Data excerpts:
▶
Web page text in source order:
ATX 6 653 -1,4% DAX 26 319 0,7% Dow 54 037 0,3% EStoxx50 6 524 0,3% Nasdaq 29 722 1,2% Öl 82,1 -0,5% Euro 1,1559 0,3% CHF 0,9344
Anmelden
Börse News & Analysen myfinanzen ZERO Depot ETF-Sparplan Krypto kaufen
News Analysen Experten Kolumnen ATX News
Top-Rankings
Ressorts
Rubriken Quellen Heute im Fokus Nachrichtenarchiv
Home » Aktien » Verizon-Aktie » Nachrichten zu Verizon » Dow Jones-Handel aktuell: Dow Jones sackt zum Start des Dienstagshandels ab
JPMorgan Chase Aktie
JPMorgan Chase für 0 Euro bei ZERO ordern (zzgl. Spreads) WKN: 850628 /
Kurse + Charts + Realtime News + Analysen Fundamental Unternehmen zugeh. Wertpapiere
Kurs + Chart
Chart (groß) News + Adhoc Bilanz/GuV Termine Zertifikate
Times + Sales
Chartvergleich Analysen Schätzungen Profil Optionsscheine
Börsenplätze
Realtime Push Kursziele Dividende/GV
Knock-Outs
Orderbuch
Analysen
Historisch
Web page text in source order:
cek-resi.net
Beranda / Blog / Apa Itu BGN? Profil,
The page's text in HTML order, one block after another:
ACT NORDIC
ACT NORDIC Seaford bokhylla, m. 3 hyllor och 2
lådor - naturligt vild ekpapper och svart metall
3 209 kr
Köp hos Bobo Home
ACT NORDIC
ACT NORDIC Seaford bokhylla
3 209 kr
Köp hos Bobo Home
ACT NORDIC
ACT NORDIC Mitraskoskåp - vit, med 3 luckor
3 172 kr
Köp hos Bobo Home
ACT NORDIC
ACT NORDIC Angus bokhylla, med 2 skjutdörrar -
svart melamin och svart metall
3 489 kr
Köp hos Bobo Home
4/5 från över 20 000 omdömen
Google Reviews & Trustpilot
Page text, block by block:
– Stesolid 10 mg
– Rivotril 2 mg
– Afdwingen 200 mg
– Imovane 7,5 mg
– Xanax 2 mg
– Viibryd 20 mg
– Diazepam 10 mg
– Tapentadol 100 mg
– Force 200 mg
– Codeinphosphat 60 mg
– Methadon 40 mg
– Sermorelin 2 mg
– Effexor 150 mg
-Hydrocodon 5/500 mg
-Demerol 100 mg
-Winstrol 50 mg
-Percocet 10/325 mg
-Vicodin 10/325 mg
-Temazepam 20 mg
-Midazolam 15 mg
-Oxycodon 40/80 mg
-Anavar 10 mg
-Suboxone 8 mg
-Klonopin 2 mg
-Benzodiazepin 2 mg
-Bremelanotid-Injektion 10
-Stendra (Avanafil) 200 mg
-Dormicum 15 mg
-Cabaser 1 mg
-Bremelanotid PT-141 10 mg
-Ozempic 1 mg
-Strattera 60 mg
◀
Up to and including the line with "Börse News &", write out the records above exactly, starting from their first line.

**ANSWER TO THE PROBLEM**
Web page text in source order:
ATX 6 653 -1,4% DAX 26 319 0,7% Dow 54 037 0,3% EStoxx50 6 524 0,3% Nasdaq 29 722 1,2% Öl 82,1 -0,5% Euro 1,1559 0,3% CHF 0,9344
Anmelden
Börse News & Analysen myfinanzen ZERO Depot ETF-Sparplan Krypto kaufen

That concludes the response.